- Work task -
Exact copy, no pictures: set down every entry below as written.

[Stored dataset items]
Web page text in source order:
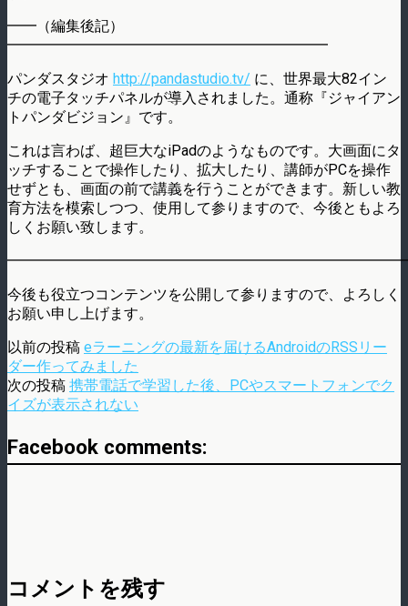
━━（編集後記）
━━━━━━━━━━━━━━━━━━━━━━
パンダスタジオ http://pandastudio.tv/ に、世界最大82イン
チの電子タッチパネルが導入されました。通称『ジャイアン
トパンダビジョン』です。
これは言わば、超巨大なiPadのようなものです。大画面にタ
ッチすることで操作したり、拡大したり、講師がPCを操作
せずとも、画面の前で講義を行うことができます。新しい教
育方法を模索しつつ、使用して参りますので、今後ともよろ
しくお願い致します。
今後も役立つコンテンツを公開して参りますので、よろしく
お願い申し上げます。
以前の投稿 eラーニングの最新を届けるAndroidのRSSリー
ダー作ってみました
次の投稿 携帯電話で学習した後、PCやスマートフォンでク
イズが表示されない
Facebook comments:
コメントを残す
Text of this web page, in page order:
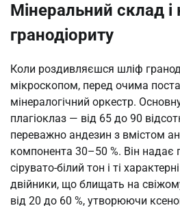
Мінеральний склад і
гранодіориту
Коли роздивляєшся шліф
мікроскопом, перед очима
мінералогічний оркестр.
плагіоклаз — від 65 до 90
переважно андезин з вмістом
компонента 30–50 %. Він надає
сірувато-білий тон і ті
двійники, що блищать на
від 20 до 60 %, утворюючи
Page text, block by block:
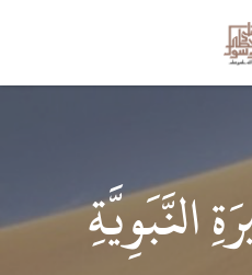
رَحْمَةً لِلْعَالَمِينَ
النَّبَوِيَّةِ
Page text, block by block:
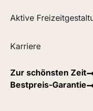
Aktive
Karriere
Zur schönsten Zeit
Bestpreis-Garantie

- Answer for the task -
Web page text in source order:
━━（編集後記）
━━━━━━━━━━━━━━━━━━━━━━
パンダスタジオ http://pandastudio.tv/ に、世界最大82イン
チの電子タッチパネルが導入されました。通称『ジャイアン
トパンダビジョン』です。
これは言わば、超巨大なiPadのようなものです。大画面にタ
ッチすることで操作したり、拡大したり、講師がPCを操作
せずとも、画面の前で講義を行うことができます。新しい教
育方法を模索しつつ、使用して参りますので、今後ともよろ
しくお願い致します。
今後も役立つコンテンツを公開して参りますので、よろしく
お願い申し上げます。
以前の投稿 eラーニングの最新を届けるAndroidのRSSリー
ダー作ってみました
次の投稿 携帯電話で学習した後、PCやスマートフォンでク
イズが表示されない
Facebook comments:
コメントを残す
Text of this web page, in page order:
Мінеральний склад і
гранодіориту
Коли роздивляєшся шліф
мікроскопом, перед очима
мінералогічний оркестр.
плагіоклаз — від 65 до 90
переважно андезин з вмістом
компонента 30–50 %. Він надає
сірувато-білий тон і ті
двійники, що блищать на
від 20 до 60 %, утворюючи
Page text, block by block:
رَحْمَةً لِلْعَالَمِينَ
النَّبَوِيَّةِ
Page text, block by block:
Aktive
Karriere
Zur schönsten Zeit
Bestpreis-Garantie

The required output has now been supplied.